I want to live a long life, to grow old with A, to see S and AJ grow up and make their marks on this world. I want to live, but as 2016 has taught us, over and over, in shocking detail, death comes for us all, when we expect it, when we don’t expect it. I could relapse, I could be NED for twenty years. I hope it’s the latter. No matter what, though, death will come. I can bemoan it, be bitter about it, be unhappy and discontent. I can exist. Or, I can do as my childhood idol did, look destruction in the eye and laugh. To live.
Living with cancer isn’t badass, but living life on my terms IS badass. Living for my children, for my husband, for my family IS badass. Resisting is badass.
Existing is giving in, giving up, and as scared as I am, I don’t give up easily. So, as 2016 ends (without anymore surprises, please…someone wrap Betty White in bubble wrap from neck to toes and put a helmet on her head), I’m making an early New Year’s Resolution…nothing drastic, nothing dramatic, just a commitment to keep my gratitude journal going. One thing I’m grateful for everyday. One thing to remind me I’m alive, I’m not just existing.
One thing to reinforce that it’s okay to be happy, even in the darkest of times. Thank you JK Rowling.

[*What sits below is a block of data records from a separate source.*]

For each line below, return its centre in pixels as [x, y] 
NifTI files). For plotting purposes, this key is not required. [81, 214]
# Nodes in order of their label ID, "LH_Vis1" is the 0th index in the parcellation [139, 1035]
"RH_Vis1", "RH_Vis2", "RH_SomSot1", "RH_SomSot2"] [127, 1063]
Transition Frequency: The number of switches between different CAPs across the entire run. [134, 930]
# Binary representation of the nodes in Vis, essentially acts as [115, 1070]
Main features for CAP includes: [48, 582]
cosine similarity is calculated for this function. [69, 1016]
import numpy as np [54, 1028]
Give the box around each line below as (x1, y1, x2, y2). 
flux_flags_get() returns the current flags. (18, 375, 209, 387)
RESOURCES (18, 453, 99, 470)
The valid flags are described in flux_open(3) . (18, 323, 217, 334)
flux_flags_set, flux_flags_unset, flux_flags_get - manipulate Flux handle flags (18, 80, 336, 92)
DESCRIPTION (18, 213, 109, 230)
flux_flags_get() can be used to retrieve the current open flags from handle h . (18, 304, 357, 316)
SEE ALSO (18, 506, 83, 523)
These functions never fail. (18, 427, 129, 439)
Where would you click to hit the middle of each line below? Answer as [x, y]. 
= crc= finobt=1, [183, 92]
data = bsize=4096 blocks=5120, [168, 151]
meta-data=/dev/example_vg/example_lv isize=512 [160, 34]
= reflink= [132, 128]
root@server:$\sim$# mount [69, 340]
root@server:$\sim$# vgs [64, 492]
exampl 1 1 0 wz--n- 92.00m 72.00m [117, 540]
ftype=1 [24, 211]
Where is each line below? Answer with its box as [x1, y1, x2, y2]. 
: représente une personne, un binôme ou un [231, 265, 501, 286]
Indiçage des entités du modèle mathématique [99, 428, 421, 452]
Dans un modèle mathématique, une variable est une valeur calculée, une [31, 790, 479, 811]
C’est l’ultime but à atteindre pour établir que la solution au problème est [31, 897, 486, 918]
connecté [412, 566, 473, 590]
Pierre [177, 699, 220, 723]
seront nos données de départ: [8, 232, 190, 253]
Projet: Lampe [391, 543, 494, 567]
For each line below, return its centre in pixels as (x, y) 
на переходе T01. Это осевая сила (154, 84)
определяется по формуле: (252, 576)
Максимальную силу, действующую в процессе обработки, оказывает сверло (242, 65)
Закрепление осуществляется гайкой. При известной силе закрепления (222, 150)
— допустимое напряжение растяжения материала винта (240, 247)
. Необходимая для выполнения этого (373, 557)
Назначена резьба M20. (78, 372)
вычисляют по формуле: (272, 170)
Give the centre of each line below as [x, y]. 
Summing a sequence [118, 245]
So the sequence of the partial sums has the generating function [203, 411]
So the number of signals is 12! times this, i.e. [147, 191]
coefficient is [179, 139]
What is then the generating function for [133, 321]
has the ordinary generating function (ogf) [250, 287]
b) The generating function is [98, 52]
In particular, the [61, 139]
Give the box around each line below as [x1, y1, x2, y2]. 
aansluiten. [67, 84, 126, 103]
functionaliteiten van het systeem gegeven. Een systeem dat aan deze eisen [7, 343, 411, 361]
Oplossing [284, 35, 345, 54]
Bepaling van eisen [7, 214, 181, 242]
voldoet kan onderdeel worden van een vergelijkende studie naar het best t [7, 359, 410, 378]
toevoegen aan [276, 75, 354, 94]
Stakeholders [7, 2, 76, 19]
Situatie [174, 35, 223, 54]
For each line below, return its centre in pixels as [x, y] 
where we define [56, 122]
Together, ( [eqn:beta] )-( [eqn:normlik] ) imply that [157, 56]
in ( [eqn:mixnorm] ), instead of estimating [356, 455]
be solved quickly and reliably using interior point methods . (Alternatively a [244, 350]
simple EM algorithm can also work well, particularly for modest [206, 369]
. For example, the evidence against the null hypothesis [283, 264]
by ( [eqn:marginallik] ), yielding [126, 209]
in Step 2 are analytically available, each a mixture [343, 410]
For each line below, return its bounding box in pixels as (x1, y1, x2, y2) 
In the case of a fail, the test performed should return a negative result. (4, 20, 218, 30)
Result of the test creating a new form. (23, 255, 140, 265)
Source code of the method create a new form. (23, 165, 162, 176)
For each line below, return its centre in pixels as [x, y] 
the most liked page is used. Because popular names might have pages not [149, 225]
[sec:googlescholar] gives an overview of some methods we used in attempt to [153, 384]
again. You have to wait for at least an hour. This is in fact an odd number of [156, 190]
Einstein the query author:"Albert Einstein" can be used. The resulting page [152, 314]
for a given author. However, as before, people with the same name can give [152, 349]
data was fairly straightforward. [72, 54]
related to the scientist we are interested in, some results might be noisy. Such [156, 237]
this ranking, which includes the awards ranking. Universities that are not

And, thank you, George Lucas and Carrie Fisher. Thank you for Princess Leia, for showing a little girl a badass heroine, a strong, female character, a heroine I now share with my daughter. S wears a shirt, often, with an imprint of Princess Leia and the quote “Girls run the galaxy.” I want to be alive to see what S, and AJ, do in this galaxy. Alive, not existing…if I’m so lucky. And, if I’m not that lucky, I want to leave them memories of me choosing happiness over bitterness. I haven’t been an example of that over the last several months. They deserve better from me. I want to be like Princess Leia and laugh in the face of doom, ask for help when needed, defend because it’s the right thing to do. So, that’s my commitment: be better. Be me, but be a better me. Be grateful. Find joy.